— Stored data entries —

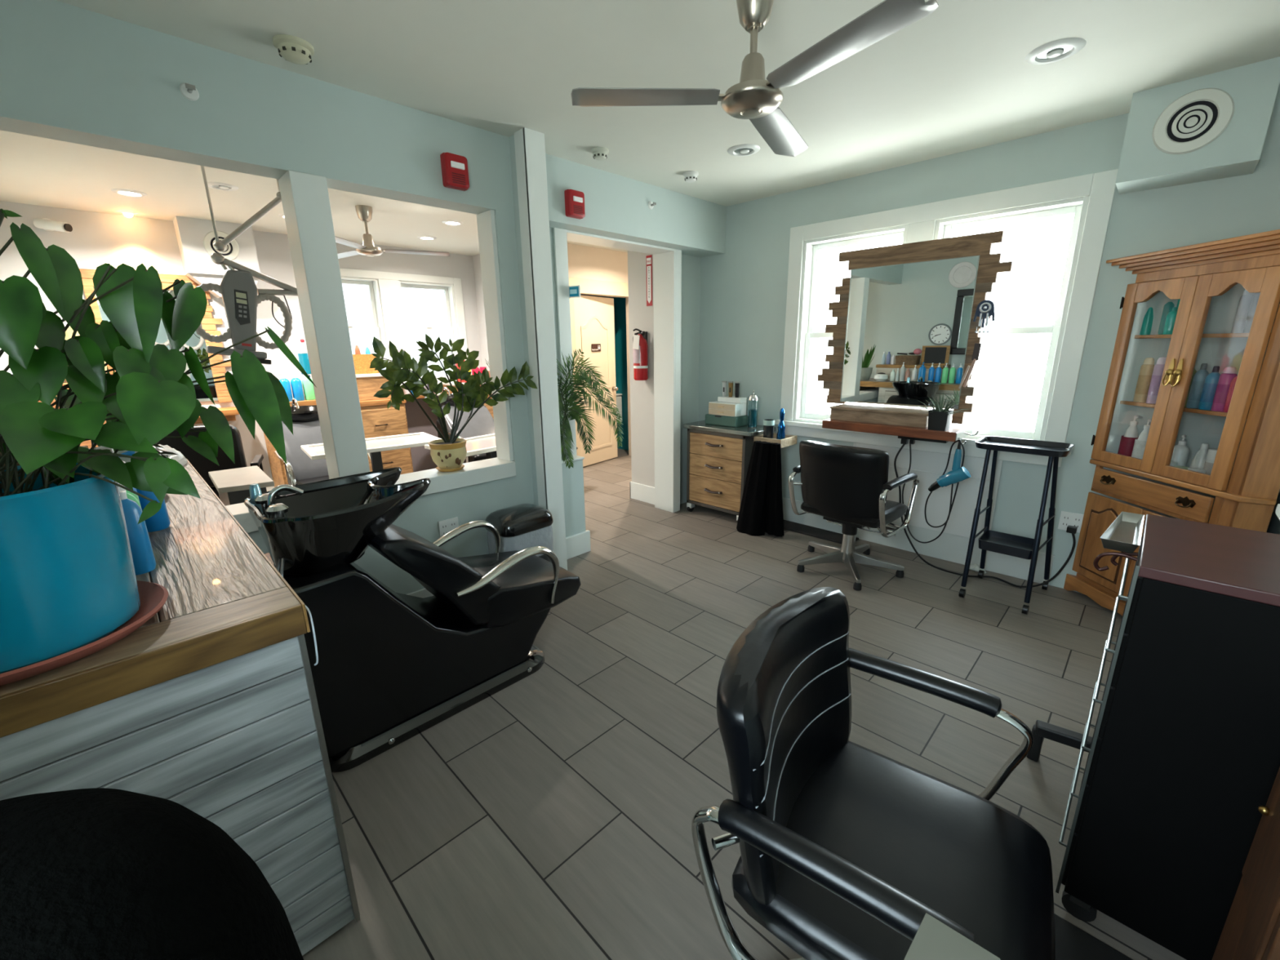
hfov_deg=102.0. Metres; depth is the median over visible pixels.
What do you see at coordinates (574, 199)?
fire alarm
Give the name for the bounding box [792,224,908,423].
window
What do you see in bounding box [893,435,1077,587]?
power cords
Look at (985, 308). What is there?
ornament
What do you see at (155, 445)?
potted plant
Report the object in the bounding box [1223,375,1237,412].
bottle
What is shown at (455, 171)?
fire alarm
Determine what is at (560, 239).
trim
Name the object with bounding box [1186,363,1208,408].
bottle
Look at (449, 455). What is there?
potted plant
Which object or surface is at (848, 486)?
chair
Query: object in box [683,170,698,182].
smoke detector
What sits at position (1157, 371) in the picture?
bottle
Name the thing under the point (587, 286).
trim
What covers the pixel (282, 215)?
recessed light
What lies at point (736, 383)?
hair clipper
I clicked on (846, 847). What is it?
chair
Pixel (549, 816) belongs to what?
floor
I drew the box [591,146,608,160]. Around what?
smoke detector
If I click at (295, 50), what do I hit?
smoke detector
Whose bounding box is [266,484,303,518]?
faucet
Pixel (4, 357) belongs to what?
wall
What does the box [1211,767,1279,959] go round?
base cabinet
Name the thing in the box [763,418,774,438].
jar
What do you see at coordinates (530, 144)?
trim
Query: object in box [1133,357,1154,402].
bottle
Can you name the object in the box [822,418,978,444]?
countertop
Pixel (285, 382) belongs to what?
bottle
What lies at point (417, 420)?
cabinet
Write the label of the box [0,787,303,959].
chair
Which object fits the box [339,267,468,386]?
trim
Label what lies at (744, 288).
wall
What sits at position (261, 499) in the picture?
tap
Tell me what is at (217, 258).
boom
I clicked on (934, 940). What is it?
folder
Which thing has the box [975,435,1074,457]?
tray
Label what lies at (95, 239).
wall
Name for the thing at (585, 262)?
wall
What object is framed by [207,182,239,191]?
recessed light
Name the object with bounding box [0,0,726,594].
wall
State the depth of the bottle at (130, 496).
1.35 m
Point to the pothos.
(70, 590)
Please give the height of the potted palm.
0.771 m
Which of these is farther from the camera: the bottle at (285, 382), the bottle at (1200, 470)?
the bottle at (285, 382)
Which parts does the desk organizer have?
drawer, drawer
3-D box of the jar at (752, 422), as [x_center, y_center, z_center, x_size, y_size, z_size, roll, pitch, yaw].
[0.933,-0.588,4.277,0.086,0.308,0.086,13,20,43]
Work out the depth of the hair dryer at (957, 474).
3.15 m
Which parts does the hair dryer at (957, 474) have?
handle
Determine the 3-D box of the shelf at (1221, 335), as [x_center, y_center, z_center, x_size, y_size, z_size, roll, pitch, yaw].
[2.854,-0.681,2.436,0.459,0.018,0.794,-1,15,0]
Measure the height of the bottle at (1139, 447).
0.259 m
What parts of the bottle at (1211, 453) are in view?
lid
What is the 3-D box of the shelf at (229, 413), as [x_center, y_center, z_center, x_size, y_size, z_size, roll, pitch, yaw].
[-4.077,-0.557,4.697,0.298,0.130,0.780,13,20,43]
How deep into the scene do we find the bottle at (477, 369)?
6.27 m
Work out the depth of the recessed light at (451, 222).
4.68 m
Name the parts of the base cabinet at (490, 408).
drawer
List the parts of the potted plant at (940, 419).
pot
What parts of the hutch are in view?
raised panel, drawer pull, door, glass door, door, drawer, door pull, door pull, waist molding, frame, drawer pull, crown molding, glass door, panel
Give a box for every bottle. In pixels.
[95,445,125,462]
[117,482,151,546]
[118,450,170,532]
[118,483,148,533]
[118,486,155,575]
[278,373,293,401]
[289,372,304,400]
[302,375,315,399]
[355,343,360,354]
[364,345,370,354]
[402,381,409,394]
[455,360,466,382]
[471,367,479,374]
[480,366,486,373]
[776,408,785,439]
[1117,415,1142,457]
[1131,418,1151,459]
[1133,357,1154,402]
[1139,306,1153,334]
[1146,356,1166,404]
[1157,302,1174,334]
[1162,306,1177,334]
[1169,461,1177,466]
[1170,435,1190,466]
[1173,465,1189,469]
[1184,362,1196,407]
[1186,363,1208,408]
[1187,467,1205,473]
[1189,443,1208,469]
[1198,365,1220,409]
[1203,448,1217,475]
[1211,366,1237,411]
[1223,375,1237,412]
[1231,289,1255,333]
[1243,292,1260,333]
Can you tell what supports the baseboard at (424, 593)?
attached to the wall at (71, 73)
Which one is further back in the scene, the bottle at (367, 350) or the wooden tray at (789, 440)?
the bottle at (367, 350)
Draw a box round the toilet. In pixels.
[616,393,622,422]
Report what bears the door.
in the wall at (585, 262)
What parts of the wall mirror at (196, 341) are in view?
frame
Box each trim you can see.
[225,457,515,533]
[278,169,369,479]
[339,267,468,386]
[476,209,513,461]
[514,127,567,569]
[552,227,577,455]
[561,454,591,559]
[566,230,681,512]
[568,277,628,456]
[774,419,1071,466]
[780,168,1118,442]
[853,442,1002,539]
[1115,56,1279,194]
[1275,503,1279,520]
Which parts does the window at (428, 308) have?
glass pane, sash, glass pane, sash
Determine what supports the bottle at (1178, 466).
on the hutch
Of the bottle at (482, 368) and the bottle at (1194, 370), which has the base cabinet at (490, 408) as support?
the bottle at (482, 368)
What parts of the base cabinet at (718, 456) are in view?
handle, handle, handle, drawer, drawer, drawer
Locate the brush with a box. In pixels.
[958,342,981,388]
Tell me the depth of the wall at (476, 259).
6.54 m
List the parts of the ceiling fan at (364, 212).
blade, blade, rod, blade
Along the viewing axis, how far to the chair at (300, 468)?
4.32 m
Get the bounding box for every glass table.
[300,431,441,471]
[424,433,497,458]
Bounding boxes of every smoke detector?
[272,34,314,64]
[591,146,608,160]
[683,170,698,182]
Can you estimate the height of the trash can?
0.578 m
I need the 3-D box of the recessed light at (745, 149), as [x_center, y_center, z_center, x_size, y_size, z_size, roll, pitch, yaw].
[0.608,-1.929,3.038,0.190,0.017,0.190,13,20,43]
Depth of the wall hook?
1.32 m
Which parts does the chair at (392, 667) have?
backrest, plate, armrest, armrest, seat
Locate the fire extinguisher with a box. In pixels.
[632,328,648,380]
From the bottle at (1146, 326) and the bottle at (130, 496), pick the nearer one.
the bottle at (130, 496)
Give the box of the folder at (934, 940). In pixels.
[903,912,1000,959]
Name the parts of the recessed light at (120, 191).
bulb
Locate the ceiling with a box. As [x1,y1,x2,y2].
[0,0,1279,255]
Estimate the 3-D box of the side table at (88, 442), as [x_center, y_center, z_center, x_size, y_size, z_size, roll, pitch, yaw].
[-4.489,-0.176,4.290,0.360,1.250,0.440,13,20,43]
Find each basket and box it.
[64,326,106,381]
[352,354,379,374]
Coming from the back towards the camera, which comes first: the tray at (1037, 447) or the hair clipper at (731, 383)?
the hair clipper at (731, 383)
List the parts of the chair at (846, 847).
arm frame, arm mount, backrest, leg, armrest, seat, armrest, arm frame
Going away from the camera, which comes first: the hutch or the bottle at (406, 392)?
the hutch
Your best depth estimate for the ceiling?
2.19 m
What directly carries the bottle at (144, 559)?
on the counter at (209, 707)
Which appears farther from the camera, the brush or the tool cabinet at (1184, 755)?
the brush
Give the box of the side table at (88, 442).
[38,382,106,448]
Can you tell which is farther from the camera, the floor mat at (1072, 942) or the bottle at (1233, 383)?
the bottle at (1233, 383)
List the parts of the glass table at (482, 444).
tray panel
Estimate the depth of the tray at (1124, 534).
1.36 m
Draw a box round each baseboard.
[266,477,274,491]
[406,587,434,598]
[629,481,654,504]
[782,497,1054,585]
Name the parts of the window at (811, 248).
sash, sash
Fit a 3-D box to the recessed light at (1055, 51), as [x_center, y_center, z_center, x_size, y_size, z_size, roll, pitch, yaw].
[1.634,-1.682,2.041,0.190,0.017,0.190,13,20,43]
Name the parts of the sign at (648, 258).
arrow panel
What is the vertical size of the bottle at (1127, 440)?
0.268 m
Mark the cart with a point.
(232, 485)
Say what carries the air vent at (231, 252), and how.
attached to the vent housing
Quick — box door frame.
[581,294,628,450]
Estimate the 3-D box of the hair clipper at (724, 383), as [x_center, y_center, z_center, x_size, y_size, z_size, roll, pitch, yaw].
[0.728,-0.785,4.461,0.040,0.132,0.033,9,17,32]
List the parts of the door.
panel molding, knob
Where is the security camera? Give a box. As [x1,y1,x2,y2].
[32,217,72,232]
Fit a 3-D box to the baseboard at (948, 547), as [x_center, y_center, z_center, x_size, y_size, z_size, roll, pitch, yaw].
[1.546,0.323,4.137,2.780,0.200,0.015,13,20,43]
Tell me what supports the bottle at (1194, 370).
on the hutch
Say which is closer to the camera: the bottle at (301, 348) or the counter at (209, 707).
the counter at (209, 707)
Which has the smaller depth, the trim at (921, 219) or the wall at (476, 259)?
the trim at (921, 219)
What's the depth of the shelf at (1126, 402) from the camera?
2.48 m
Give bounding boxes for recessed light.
[111,188,147,196]
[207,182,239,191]
[277,213,284,217]
[417,235,436,239]
[441,219,463,225]
[727,143,759,156]
[1025,37,1086,64]
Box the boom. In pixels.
[200,165,297,327]
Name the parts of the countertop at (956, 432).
plate
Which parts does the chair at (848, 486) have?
armrest, arm frame, arm mount, leg, leg, seat plate, backrest, leg, seat, leg, leg, arm mount, arm frame, armrest
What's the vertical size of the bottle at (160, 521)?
0.255 m
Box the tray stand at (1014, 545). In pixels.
[958,435,1074,614]
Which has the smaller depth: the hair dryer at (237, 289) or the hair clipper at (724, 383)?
the hair dryer at (237, 289)
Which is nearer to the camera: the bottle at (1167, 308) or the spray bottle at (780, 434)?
the bottle at (1167, 308)
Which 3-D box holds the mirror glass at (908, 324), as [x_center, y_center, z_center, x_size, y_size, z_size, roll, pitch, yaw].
[1.718,-0.938,3.390,0.746,0.892,0.006,13,20,43]
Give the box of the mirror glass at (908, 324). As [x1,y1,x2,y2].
[840,256,978,408]
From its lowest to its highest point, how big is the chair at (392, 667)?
1.025 m
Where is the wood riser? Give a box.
[829,404,928,427]
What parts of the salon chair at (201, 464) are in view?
seat, armrest
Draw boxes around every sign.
[568,284,580,297]
[591,343,600,351]
[645,254,652,306]
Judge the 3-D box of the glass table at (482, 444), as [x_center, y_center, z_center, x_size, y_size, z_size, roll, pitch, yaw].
[-1.211,0.036,4.314,0.550,0.740,0.850,11,19,37]
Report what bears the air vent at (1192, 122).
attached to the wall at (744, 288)
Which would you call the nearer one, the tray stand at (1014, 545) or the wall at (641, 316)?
the tray stand at (1014, 545)
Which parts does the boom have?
drop rod, arm, arm, drop rod, cord
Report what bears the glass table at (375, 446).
on the floor
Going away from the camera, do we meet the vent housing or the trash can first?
the trash can
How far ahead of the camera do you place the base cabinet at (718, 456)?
4.39 m
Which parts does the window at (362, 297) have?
glass pane, sash, glass pane, sash
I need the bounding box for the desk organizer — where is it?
[705,395,747,427]
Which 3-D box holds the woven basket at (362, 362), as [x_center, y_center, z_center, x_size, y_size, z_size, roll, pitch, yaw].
[-3.000,-1.226,5.479,0.240,0.200,0.400,13,20,43]
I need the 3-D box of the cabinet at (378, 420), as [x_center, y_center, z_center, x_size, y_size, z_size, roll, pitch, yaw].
[-2.917,-0.554,5.674,0.580,1.200,0.590,13,20,43]
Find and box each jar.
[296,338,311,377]
[747,390,758,426]
[763,418,774,438]
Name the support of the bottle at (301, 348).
on the base cabinet at (277, 468)
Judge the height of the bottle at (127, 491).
0.246 m
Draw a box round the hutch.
[1063,229,1279,615]
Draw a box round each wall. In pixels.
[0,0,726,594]
[0,200,482,478]
[0,348,12,373]
[472,253,489,370]
[567,243,631,455]
[627,250,654,487]
[697,82,1279,592]
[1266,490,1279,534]
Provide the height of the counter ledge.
0.095 m
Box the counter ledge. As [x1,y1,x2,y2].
[409,392,451,399]
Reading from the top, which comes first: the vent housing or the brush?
the vent housing
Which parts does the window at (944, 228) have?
sash, sash
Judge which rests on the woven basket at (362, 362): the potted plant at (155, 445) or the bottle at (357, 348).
the bottle at (357, 348)
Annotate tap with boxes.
[254,493,275,517]
[265,503,288,518]
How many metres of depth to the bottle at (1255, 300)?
2.25 m
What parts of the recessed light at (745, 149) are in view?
bulb
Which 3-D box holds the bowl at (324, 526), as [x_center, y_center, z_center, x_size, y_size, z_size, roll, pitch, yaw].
[-1.118,0.141,1.968,0.509,0.252,0.558,13,20,43]
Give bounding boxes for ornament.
[973,299,995,333]
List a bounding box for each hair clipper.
[721,381,727,396]
[728,381,733,397]
[734,381,739,397]
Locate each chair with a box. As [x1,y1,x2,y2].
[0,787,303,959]
[156,424,263,498]
[244,466,581,772]
[274,397,370,485]
[424,386,494,463]
[691,586,1055,959]
[788,440,919,591]
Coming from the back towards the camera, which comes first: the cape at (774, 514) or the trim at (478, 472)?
the cape at (774, 514)
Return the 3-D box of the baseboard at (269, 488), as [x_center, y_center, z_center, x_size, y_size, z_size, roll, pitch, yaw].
[-2.493,-0.155,6.179,5.797,0.200,1.237,-8,16,-26]
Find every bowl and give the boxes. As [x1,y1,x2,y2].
[244,466,431,573]
[273,551,364,574]
[281,397,319,422]
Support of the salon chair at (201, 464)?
on the floor
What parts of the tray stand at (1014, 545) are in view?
leg, leg, leg, leg
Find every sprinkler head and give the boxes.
[179,82,199,101]
[648,200,656,209]
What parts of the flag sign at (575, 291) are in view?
white panel, teal panel
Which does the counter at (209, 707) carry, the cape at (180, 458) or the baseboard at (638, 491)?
the cape at (180, 458)
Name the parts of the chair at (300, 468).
armrest, backrest, seat
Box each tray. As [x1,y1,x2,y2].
[752,432,797,448]
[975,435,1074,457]
[977,529,1034,559]
[1100,511,1144,553]
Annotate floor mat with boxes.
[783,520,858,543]
[1053,913,1133,959]
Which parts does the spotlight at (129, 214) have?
bulb
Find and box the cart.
[208,465,275,506]
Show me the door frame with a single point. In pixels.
(620, 304)
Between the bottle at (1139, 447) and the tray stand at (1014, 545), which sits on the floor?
the tray stand at (1014, 545)
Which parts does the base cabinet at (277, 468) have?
drawer
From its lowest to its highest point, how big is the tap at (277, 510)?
0.083 m
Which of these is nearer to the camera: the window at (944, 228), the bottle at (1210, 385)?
the bottle at (1210, 385)
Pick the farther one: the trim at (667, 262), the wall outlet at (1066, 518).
the trim at (667, 262)
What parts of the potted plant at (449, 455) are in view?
pot
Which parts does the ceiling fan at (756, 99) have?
blade, rod, blade, blade
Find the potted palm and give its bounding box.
[555,348,624,468]
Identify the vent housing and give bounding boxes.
[173,215,260,297]
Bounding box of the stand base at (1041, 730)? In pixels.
[1026,720,1092,761]
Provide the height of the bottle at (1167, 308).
0.200 m
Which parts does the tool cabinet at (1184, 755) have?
handle, drawer, handle, drawer, handle, drawer, handle, drawer, handle, drawer, handle, drawer
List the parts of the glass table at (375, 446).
tray panel
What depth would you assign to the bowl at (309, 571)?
1.79 m
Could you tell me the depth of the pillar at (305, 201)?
2.34 m
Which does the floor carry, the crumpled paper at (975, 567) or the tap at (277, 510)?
the crumpled paper at (975, 567)
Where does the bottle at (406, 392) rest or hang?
on the counter ledge
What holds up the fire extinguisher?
attached to the wall at (641, 316)
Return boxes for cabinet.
[263,398,316,487]
[355,373,413,474]
[404,398,440,471]
[437,380,493,418]
[683,420,775,521]
[1055,514,1279,959]
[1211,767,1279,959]
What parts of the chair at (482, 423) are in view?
armrest, backrest, seat
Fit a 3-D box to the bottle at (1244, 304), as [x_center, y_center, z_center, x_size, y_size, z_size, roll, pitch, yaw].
[2.674,-0.748,2.290,0.048,0.190,0.048,13,20,43]
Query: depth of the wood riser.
3.40 m
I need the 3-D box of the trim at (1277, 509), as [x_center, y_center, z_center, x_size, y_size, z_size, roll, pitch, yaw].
[2.119,-0.407,1.463,0.060,1.350,1.160,13,20,43]
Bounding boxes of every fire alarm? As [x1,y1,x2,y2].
[440,152,469,191]
[564,189,585,219]
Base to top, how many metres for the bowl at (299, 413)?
0.332 m
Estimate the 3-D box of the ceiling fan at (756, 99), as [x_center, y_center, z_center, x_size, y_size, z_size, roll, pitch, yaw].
[0.438,-1.373,1.592,1.084,0.351,0.947,-9,17,-30]
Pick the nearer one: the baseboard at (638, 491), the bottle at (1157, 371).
the bottle at (1157, 371)
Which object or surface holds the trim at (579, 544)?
attached to the wall at (71, 73)
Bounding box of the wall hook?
[1093,551,1137,571]
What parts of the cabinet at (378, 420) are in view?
drawer, drawer
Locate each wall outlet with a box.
[438,516,458,536]
[1057,511,1084,533]
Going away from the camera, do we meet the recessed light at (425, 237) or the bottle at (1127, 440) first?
the bottle at (1127, 440)
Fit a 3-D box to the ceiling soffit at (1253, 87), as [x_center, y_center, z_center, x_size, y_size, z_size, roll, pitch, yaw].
[2.547,-1.598,2.388,0.455,0.375,0.280,13,20,43]
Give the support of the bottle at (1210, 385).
on the hutch
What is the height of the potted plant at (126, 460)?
0.493 m
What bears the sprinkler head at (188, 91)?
attached to the wall at (71, 73)
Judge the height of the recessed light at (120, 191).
0.010 m
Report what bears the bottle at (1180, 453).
on the hutch
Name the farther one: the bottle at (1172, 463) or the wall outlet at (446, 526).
the wall outlet at (446, 526)
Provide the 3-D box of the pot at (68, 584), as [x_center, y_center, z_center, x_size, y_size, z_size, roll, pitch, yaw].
[-1.199,0.157,0.973,0.366,0.309,0.366,13,20,43]
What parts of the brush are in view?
handle, handle
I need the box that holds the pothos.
[0,208,317,685]
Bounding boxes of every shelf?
[194,406,239,424]
[1120,400,1250,418]
[1134,333,1271,338]
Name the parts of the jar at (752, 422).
lid
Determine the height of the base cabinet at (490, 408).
1.050 m
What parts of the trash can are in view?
lid
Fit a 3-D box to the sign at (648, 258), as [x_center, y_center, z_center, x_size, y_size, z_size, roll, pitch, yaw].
[0.079,-1.718,4.471,0.068,0.410,0.005,13,20,43]
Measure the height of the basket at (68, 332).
0.420 m
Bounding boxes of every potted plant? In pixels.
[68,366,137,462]
[90,440,177,457]
[369,333,537,471]
[915,391,966,431]
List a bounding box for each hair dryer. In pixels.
[195,265,292,364]
[902,440,971,543]
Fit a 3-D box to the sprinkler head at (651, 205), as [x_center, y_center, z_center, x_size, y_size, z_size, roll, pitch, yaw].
[0.091,-1.957,3.684,0.040,0.056,0.056,13,20,43]
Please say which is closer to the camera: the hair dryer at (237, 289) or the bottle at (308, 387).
the hair dryer at (237, 289)
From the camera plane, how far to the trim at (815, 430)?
3.68 m
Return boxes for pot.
[0,462,140,673]
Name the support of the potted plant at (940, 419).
on the countertop at (956, 432)
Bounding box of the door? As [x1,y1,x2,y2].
[573,294,617,466]
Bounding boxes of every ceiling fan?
[334,204,449,258]
[570,0,938,156]
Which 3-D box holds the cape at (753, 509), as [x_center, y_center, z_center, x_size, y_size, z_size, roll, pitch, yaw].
[0.885,0.061,4.104,0.264,0.740,0.137,13,20,43]
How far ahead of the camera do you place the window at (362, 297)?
5.77 m
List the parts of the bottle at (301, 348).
lid
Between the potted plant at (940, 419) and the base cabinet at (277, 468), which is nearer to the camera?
the potted plant at (940, 419)
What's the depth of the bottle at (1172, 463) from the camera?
2.57 m
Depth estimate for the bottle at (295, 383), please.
4.96 m
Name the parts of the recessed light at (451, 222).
bulb
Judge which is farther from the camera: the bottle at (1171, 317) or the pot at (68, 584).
the bottle at (1171, 317)
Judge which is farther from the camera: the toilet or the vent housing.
the toilet
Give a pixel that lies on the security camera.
(47, 224)
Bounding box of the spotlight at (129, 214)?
[117,209,137,217]
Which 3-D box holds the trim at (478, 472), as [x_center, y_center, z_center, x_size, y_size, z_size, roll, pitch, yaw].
[-1.562,0.112,2.521,0.205,0.090,2.080,13,20,43]
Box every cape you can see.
[152,444,187,465]
[736,440,770,536]
[764,442,783,537]
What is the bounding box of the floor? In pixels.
[302,448,1186,959]
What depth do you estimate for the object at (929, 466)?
3.53 m
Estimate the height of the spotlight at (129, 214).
0.060 m
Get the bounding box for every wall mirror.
[79,268,231,402]
[817,231,1013,424]
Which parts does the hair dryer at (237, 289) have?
control panel
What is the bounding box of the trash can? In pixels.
[484,503,553,561]
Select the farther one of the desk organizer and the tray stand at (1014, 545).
the desk organizer
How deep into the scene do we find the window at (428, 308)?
6.28 m
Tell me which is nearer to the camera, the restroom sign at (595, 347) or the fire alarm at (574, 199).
the fire alarm at (574, 199)
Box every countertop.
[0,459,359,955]
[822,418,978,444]
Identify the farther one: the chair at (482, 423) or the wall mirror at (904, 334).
the chair at (482, 423)
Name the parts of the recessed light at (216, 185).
bulb
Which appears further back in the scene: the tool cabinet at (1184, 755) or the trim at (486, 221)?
the trim at (486, 221)
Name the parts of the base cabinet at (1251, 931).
door, knob
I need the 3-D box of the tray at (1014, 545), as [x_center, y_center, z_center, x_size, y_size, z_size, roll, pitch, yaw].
[2.133,0.372,2.999,0.265,0.055,0.230,13,20,43]
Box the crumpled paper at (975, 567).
[968,564,986,573]
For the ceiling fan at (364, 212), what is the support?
hanging from the ceiling
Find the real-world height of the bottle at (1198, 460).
0.170 m
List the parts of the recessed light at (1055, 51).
bulb
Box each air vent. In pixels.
[203,231,239,260]
[1151,88,1234,154]
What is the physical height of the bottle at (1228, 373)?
0.200 m
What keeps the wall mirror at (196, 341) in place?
attached to the wall at (95, 239)
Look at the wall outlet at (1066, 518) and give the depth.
3.08 m
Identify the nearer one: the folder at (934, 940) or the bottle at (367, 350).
the folder at (934, 940)
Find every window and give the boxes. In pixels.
[341,276,388,359]
[398,280,458,380]
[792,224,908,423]
[913,195,1089,440]
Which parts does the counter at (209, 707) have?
white cord

— What this task involves —
Above are the records; copy exactly the lines from the line with "Which has the smaller depth, the" through the line with "attached to the wall at (744, 288)", both included.

— Response for this exercise —
Which has the smaller depth, the trim at (921, 219) or the wall at (476, 259)?
the trim at (921, 219)
What's the depth of the shelf at (1126, 402) from the camera?
2.48 m
Give bounding boxes for recessed light.
[111,188,147,196]
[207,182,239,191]
[277,213,284,217]
[417,235,436,239]
[441,219,463,225]
[727,143,759,156]
[1025,37,1086,64]
Box the boom. In pixels.
[200,165,297,327]
Name the parts of the countertop at (956, 432).
plate
Which parts does the chair at (848, 486) have?
armrest, arm frame, arm mount, leg, leg, seat plate, backrest, leg, seat, leg, leg, arm mount, arm frame, armrest
What's the vertical size of the bottle at (160, 521)?
0.255 m
Box the tray stand at (1014, 545). In pixels.
[958,435,1074,614]
Which has the smaller depth: the hair dryer at (237, 289) or the hair clipper at (724, 383)?
the hair dryer at (237, 289)
Which is nearer to the camera: the bottle at (1167, 308) or the spray bottle at (780, 434)?
the bottle at (1167, 308)
Which 3-D box holds the mirror glass at (908, 324), as [x_center, y_center, z_center, x_size, y_size, z_size, roll, pitch, yaw].
[1.718,-0.938,3.390,0.746,0.892,0.006,13,20,43]
Give the box of the mirror glass at (908, 324). As [x1,y1,x2,y2].
[840,256,978,408]
From its lowest to its highest point, how big is the chair at (392, 667)?
1.025 m
Where is the wood riser? Give a box.
[829,404,928,427]
What parts of the salon chair at (201, 464) are in view?
seat, armrest
Draw boxes around every sign.
[568,284,580,297]
[591,343,600,351]
[645,254,652,306]
Judge the 3-D box of the glass table at (482, 444), as [x_center, y_center, z_center, x_size, y_size, z_size, roll, pitch, yaw].
[-1.211,0.036,4.314,0.550,0.740,0.850,11,19,37]
Report what bears the air vent at (1192, 122).
attached to the wall at (744, 288)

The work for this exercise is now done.